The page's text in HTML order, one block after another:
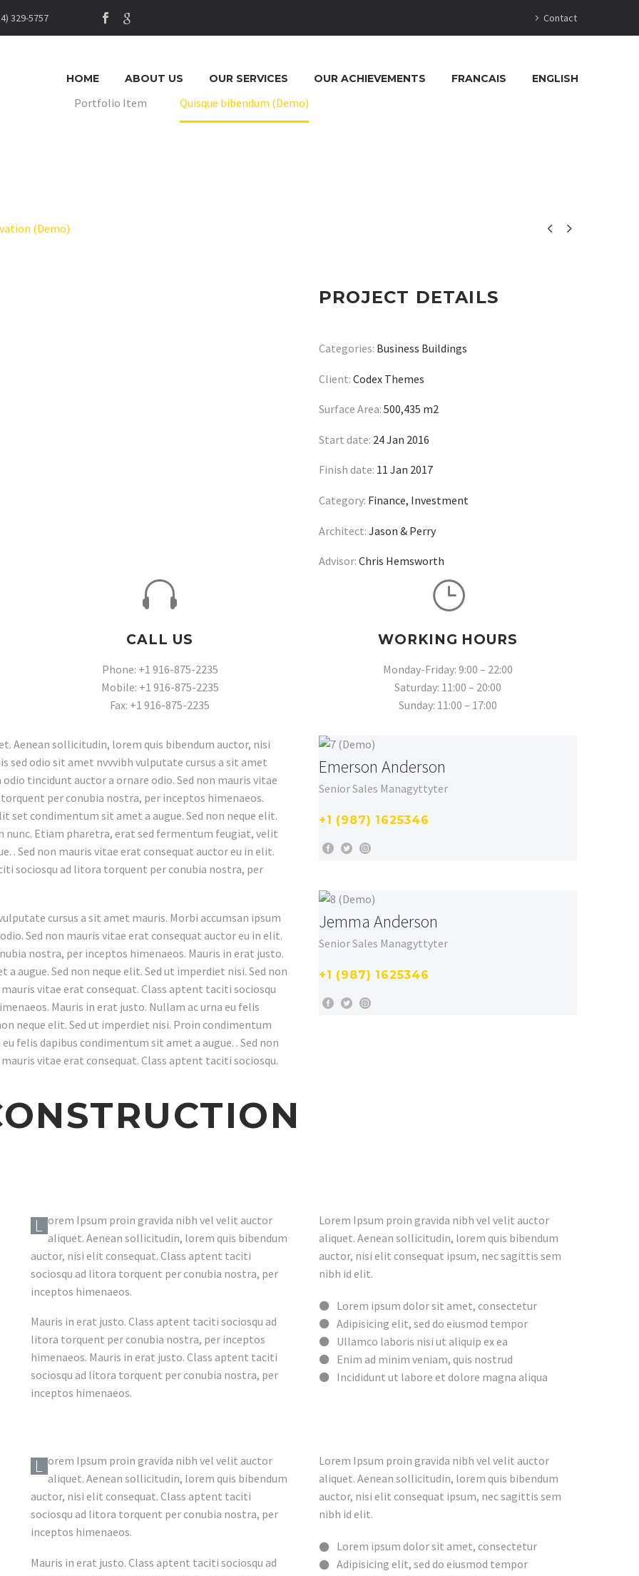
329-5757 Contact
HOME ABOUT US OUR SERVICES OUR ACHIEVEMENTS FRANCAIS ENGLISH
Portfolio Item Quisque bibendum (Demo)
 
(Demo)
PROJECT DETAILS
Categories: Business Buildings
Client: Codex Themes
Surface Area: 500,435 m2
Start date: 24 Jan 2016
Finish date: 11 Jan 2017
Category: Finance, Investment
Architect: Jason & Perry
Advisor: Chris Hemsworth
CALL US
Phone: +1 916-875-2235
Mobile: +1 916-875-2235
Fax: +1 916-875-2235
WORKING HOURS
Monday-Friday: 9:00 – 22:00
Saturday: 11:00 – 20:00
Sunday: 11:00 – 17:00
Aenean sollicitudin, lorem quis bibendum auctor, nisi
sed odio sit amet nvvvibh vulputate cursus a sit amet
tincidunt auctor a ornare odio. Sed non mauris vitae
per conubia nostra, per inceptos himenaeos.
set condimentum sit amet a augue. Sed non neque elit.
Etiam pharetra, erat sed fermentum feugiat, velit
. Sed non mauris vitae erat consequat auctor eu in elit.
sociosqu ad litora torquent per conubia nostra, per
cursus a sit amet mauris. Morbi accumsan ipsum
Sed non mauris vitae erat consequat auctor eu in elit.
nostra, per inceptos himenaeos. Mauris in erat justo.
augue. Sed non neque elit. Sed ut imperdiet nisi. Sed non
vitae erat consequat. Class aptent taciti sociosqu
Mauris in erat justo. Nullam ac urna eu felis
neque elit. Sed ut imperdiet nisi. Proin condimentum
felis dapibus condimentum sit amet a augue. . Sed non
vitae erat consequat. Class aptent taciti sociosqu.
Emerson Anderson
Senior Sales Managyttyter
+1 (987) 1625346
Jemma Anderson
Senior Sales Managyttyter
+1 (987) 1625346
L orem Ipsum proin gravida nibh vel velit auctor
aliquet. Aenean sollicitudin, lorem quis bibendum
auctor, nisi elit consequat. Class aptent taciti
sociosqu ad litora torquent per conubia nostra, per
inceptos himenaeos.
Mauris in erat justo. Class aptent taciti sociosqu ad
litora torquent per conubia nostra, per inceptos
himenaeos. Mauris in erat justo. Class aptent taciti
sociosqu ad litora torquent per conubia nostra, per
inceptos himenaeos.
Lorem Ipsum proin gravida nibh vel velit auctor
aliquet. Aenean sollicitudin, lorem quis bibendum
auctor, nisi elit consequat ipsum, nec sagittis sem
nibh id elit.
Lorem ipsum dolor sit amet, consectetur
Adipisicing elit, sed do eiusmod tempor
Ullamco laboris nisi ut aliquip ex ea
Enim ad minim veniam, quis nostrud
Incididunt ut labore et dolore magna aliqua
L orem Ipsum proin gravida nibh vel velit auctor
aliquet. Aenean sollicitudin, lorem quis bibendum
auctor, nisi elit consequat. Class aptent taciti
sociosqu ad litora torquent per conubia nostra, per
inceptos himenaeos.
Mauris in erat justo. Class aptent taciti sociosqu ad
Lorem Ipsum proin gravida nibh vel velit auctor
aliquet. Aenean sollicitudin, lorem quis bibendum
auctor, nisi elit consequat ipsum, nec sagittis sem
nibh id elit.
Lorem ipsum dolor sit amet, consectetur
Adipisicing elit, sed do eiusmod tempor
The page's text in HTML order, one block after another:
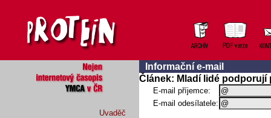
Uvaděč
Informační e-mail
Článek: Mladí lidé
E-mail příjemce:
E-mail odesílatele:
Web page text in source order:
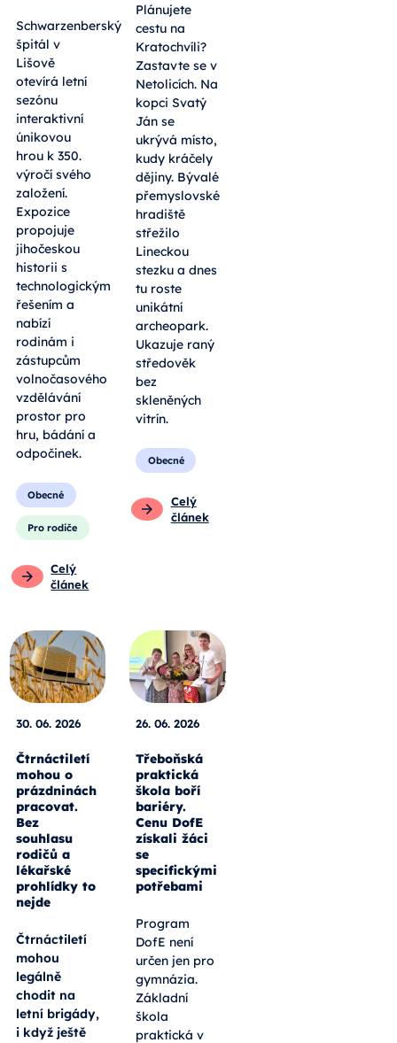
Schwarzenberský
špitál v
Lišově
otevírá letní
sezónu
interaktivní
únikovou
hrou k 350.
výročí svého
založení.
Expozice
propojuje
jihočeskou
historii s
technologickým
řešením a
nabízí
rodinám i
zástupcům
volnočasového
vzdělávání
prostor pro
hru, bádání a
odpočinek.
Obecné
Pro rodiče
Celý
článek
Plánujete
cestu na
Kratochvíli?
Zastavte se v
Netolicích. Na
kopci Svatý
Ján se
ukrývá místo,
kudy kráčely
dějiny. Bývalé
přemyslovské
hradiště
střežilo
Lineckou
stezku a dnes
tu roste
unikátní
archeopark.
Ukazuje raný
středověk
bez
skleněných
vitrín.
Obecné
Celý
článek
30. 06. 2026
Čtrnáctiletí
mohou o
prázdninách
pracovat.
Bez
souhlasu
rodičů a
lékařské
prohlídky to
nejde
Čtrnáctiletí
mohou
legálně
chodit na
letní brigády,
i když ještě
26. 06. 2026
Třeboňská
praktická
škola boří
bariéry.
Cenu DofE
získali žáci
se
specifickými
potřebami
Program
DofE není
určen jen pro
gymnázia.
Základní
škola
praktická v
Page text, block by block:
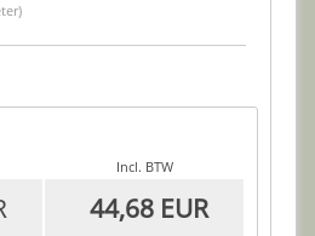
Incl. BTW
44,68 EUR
..........
Output each entry exactly. Skip the pictures.

> **Task output**
The page's text in HTML order, one block after another:
329-5757 Contact
HOME ABOUT US OUR SERVICES OUR ACHIEVEMENTS FRANCAIS ENGLISH
Portfolio Item Quisque bibendum (Demo)
 
(Demo)
PROJECT DETAILS
Categories: Business Buildings
Client: Codex Themes
Surface Area: 500,435 m2
Start date: 24 Jan 2016
Finish date: 11 Jan 2017
Category: Finance, Investment
Architect: Jason & Perry
Advisor: Chris Hemsworth
CALL US
Phone: +1 916-875-2235
Mobile: +1 916-875-2235
Fax: +1 916-875-2235
WORKING HOURS
Monday-Friday: 9:00 – 22:00
Saturday: 11:00 – 20:00
Sunday: 11:00 – 17:00
Aenean sollicitudin, lorem quis bibendum auctor, nisi
sed odio sit amet nvvvibh vulputate cursus a sit amet
tincidunt auctor a ornare odio. Sed non mauris vitae
per conubia nostra, per inceptos himenaeos.
set condimentum sit amet a augue. Sed non neque elit.
Etiam pharetra, erat sed fermentum feugiat, velit
. Sed non mauris vitae erat consequat auctor eu in elit.
sociosqu ad litora torquent per conubia nostra, per
cursus a sit amet mauris. Morbi accumsan ipsum
Sed non mauris vitae erat consequat auctor eu in elit.
nostra, per inceptos himenaeos. Mauris in erat justo.
augue. Sed non neque elit. Sed ut imperdiet nisi. Sed non
vitae erat consequat. Class aptent taciti sociosqu
Mauris in erat justo. Nullam ac urna eu felis
neque elit. Sed ut imperdiet nisi. Proin condimentum
felis dapibus condimentum sit amet a augue. . Sed non
vitae erat consequat. Class aptent taciti sociosqu.
Emerson Anderson
Senior Sales Managyttyter
+1 (987) 1625346
Jemma Anderson
Senior Sales Managyttyter
+1 (987) 1625346
L orem Ipsum proin gravida nibh vel velit auctor
aliquet. Aenean sollicitudin, lorem quis bibendum
auctor, nisi elit consequat. Class aptent taciti
sociosqu ad litora torquent per conubia nostra, per
inceptos himenaeos.
Mauris in erat justo. Class aptent taciti sociosqu ad
litora torquent per conubia nostra, per inceptos
himenaeos. Mauris in erat justo. Class aptent taciti
sociosqu ad litora torquent per conubia nostra, per
inceptos himenaeos.
Lorem Ipsum proin gravida nibh vel velit auctor
aliquet. Aenean sollicitudin, lorem quis bibendum
auctor, nisi elit consequat ipsum, nec sagittis sem
nibh id elit.
Lorem ipsum dolor sit amet, consectetur
Adipisicing elit, sed do eiusmod tempor
Ullamco laboris nisi ut aliquip ex ea
Enim ad minim veniam, quis nostrud
Incididunt ut labore et dolore magna aliqua
L orem Ipsum proin gravida nibh vel velit auctor
aliquet. Aenean sollicitudin, lorem quis bibendum
auctor, nisi elit consequat. Class aptent taciti
sociosqu ad litora torquent per conubia nostra, per
inceptos himenaeos.
Mauris in erat justo. Class aptent taciti sociosqu ad
Lorem Ipsum proin gravida nibh vel velit auctor
aliquet. Aenean sollicitudin, lorem quis bibendum
auctor, nisi elit consequat ipsum, nec sagittis sem
nibh id elit.
Lorem ipsum dolor sit amet, consectetur
Adipisicing elit, sed do eiusmod tempor
The page's text in HTML order, one block after another:
Uvaděč
Informační e-mail
Článek: Mladí lidé
E-mail příjemce:
E-mail odesílatele:
Web page text in source order:
Schwarzenberský
špitál v
Lišově
otevírá letní
sezónu
interaktivní
únikovou
hrou k 350.
výročí svého
založení.
Expozice
propojuje
jihočeskou
historii s
technologickým
řešením a
nabízí
rodinám i
zástupcům
volnočasového
vzdělávání
prostor pro
hru, bádání a
odpočinek.
Obecné
Pro rodiče
Celý
článek
Plánujete
cestu na
Kratochvíli?
Zastavte se v
Netolicích. Na
kopci Svatý
Ján se
ukrývá místo,
kudy kráčely
dějiny. Bývalé
přemyslovské
hradiště
střežilo
Lineckou
stezku a dnes
tu roste
unikátní
archeopark.
Ukazuje raný
středověk
bez
skleněných
vitrín.
Obecné
Celý
článek
30. 06. 2026
Čtrnáctiletí
mohou o
prázdninách
pracovat.
Bez
souhlasu
rodičů a
lékařské
prohlídky to
nejde
Čtrnáctiletí
mohou
legálně
chodit na
letní brigády,
i když ještě
26. 06. 2026
Třeboňská
praktická
škola boří
bariéry.
Cenu DofE
získali žáci
se
specifickými
potřebami
Program
DofE není
určen jen pro
gymnázia.
Základní
škola
praktická v
Page text, block by block:
Incl. BTW
44,68 EUR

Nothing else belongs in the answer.